* AIM OF THE EXERCISE: Please set down each of the lines below once more, exactly, omitting all pictures.

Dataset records

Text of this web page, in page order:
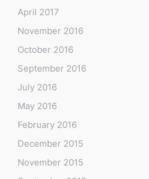
April 2017
November 2016
October 2016
September 2016
July 2016
May 2016
February 2016
December 2015
November 2015
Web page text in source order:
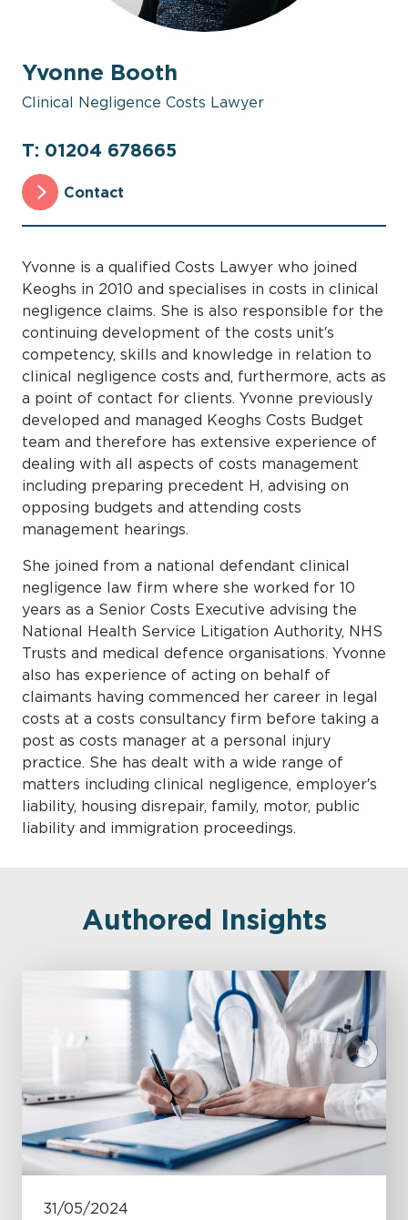
Yvonne Booth
Clinical Negligence Costs Lawyer
T: 01204 678665
Contact
Yvonne is a qualified Costs Lawyer who joined
Keoghs in 2010 and specialises in costs in clinical
negligence claims. She is also responsible for the
continuing development of the costs unit′s
competency, skills and knowledge in relation to
clinical negligence costs and, furthermore, acts as
a point of contact for clients. Yvonne previously
developed and managed Keoghs Costs Budget
team and therefore has extensive experience of
dealing with all aspects of costs management
including preparing precedent H, advising on
opposing budgets and attending costs
management hearings.
She joined from a national defendant clinical
negligence law firm where she worked for 10
years as a Senior Costs Executive advising the
National Health Service Litigation Authority, NHS
Trusts and medical defence organisations. Yvonne
also has experience of acting on behalf of
claimants having commenced her career in legal
costs at a costs consultancy firm before taking a
post as costs manager at a personal injury
practice. She has dealt with a wide range of
matters including clinical negligence, employer′s
liability, housing disrepair, family, motor, public
liability and immigration proceedings.
Authored Insights
31/05/2024
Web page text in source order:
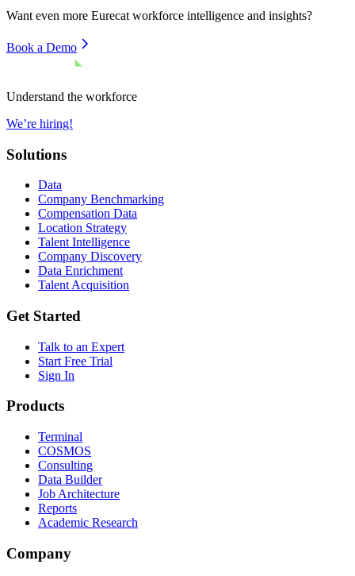
Want even more Eurecat workforce intelligence and insights?
Book a Demo
Understand the workforce
We’re hiring!
Solutions
Data
Company Benchmarking
Compensation Data
Location Strategy
Talent Intelligence
Company Discovery
Data Enrichment
Talent Acquisition
Get Started
Talk to an Expert
Start Free Trial
Sign In
Products
Terminal
COSMOS
Consulting
Data Builder
Job Architecture
Reports
Academic Research
Company
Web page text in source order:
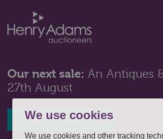
We use cookies
We use cookies and other tracking
tablespoons including five by Thomas...
Our next sale: An Antiques
27th August
Register interest
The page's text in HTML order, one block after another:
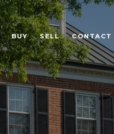
BUY SELL CONTACT
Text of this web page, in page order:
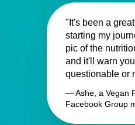
"It's been a
starting my
pic of the
and it'll warn
questionable or
— Ashe, a Vegan
Facebook Group
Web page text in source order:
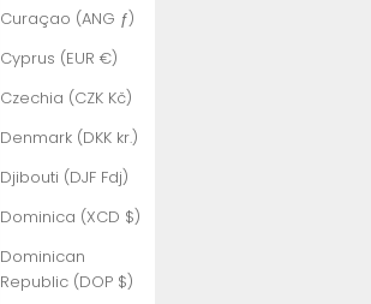
Curaçao (ANG ƒ)
Cyprus (EUR €)
Czechia (CZK Kč)
Denmark (DKK kr.)
Djibouti (DJF Fdj)
Dominica (XCD $)
Dominican
Republic (DOP $)
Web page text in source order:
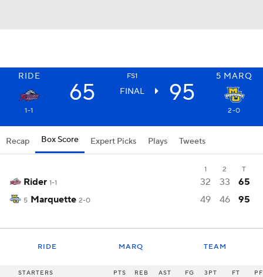
RIDE FS1 5 MARQ
65 FINAL 95
1-1 2-0
Recap Box Score Expert Picks Plays Tweets
1 2 T
Rider 1-1 32 33 65
5 Marquette 2-0 49 46 95
RIDE MARQ TEAM
STARTERS PTS REB AST FG 3PT FT PF
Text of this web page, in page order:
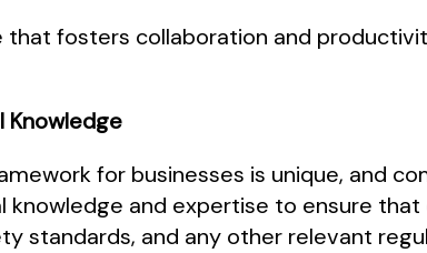
that fosters collaboration and
Knowledge
for businesses is unique, and
knowledge and expertise to ensure
standards, and any other relevant
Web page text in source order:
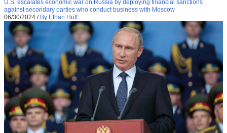
U.S. escalates economic war on Russia by deploying financial sanctions
against secondary parties who conduct business with Moscow
06/30/2024 / By Ethan Huff
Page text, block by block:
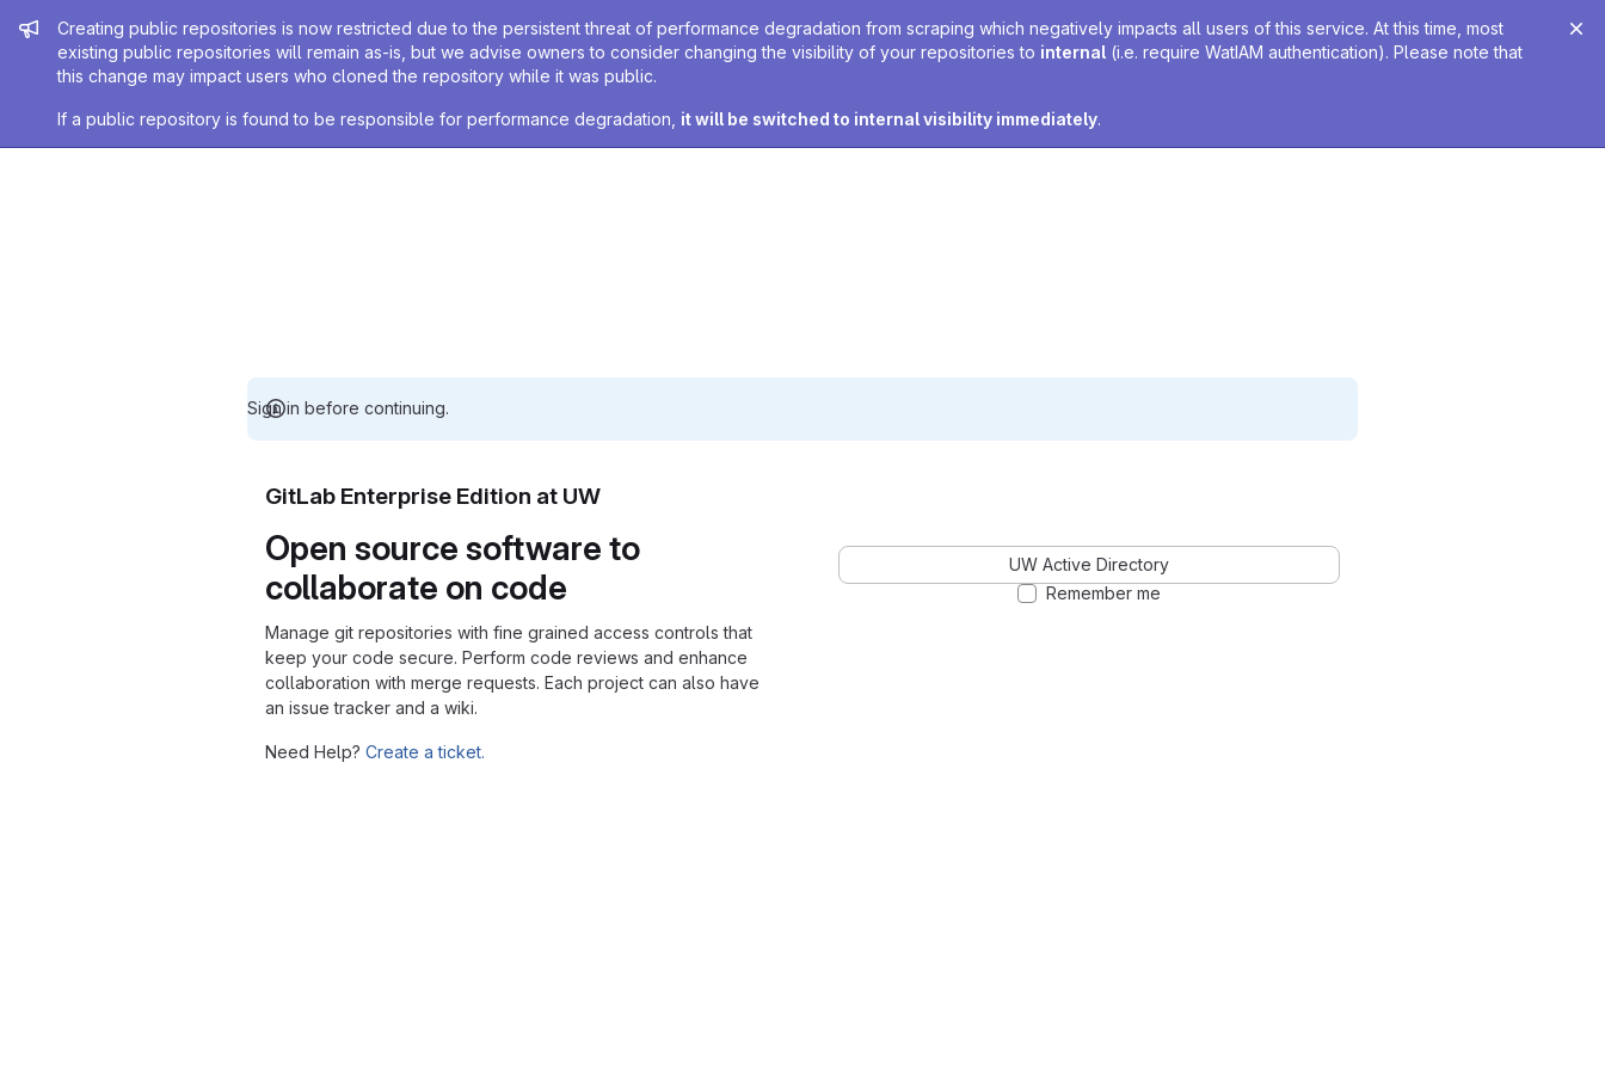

* WRITTEN REPLY:
Text of this web page, in page order:
April 2017
November 2016
October 2016
September 2016
July 2016
May 2016
February 2016
December 2015
November 2015
Web page text in source order:
Yvonne Booth
Clinical Negligence Costs Lawyer
T: 01204 678665
Contact
Yvonne is a qualified Costs Lawyer who joined
Keoghs in 2010 and specialises in costs in clinical
negligence claims. She is also responsible for the
continuing development of the costs unit′s
competency, skills and knowledge in relation to
clinical negligence costs and, furthermore, acts as
a point of contact for clients. Yvonne previously
developed and managed Keoghs Costs Budget
team and therefore has extensive experience of
dealing with all aspects of costs management
including preparing precedent H, advising on
opposing budgets and attending costs
management hearings.
She joined from a national defendant clinical
negligence law firm where she worked for 10
years as a Senior Costs Executive advising the
National Health Service Litigation Authority, NHS
Trusts and medical defence organisations. Yvonne
also has experience of acting on behalf of
claimants having commenced her career in legal
costs at a costs consultancy firm before taking a
post as costs manager at a personal injury
practice. She has dealt with a wide range of
matters including clinical negligence, employer′s
liability, housing disrepair, family, motor, public
liability and immigration proceedings.
Authored Insights
31/05/2024
Web page text in source order:
Want even more Eurecat workforce intelligence and insights?
Book a Demo
Understand the workforce
We’re hiring!
Solutions
Data
Company Benchmarking
Compensation Data
Location Strategy
Talent Intelligence
Company Discovery
Data Enrichment
Talent Acquisition
Get Started
Talk to an Expert
Start Free Trial
Sign In
Products
Terminal
COSMOS
Consulting
Data Builder
Job Architecture
Reports
Academic Research
Company
Web page text in source order:
We use cookies
We use cookies and other tracking
tablespoons including five by Thomas...
Our next sale: An Antiques
27th August
Register interest
The page's text in HTML order, one block after another:
BUY SELL CONTACT
Text of this web page, in page order:
"It's been a
starting my
pic of the
and it'll warn
questionable or
— Ashe, a Vegan
Facebook Group
Web page text in source order:
Curaçao (ANG ƒ)
Cyprus (EUR €)
Czechia (CZK Kč)
Denmark (DKK kr.)
Djibouti (DJF Fdj)
Dominica (XCD $)
Dominican
Republic (DOP $)
Web page text in source order:
RIDE FS1 5 MARQ
65 FINAL 95
1-1 2-0
Recap Box Score Expert Picks Plays Tweets
1 2 T
Rider 1-1 32 33 65
5 Marquette 2-0 49 46 95
RIDE MARQ TEAM
STARTERS PTS REB AST FG 3PT FT PF
Text of this web page, in page order:
that fosters collaboration and
Knowledge
for businesses is unique, and
knowledge and expertise to ensure
standards, and any other relevant
Web page text in source order:
U.S. escalates economic war on Russia by deploying financial sanctions
against secondary parties who conduct business with Moscow
06/30/2024 / By Ethan Huff
Page text, block by block:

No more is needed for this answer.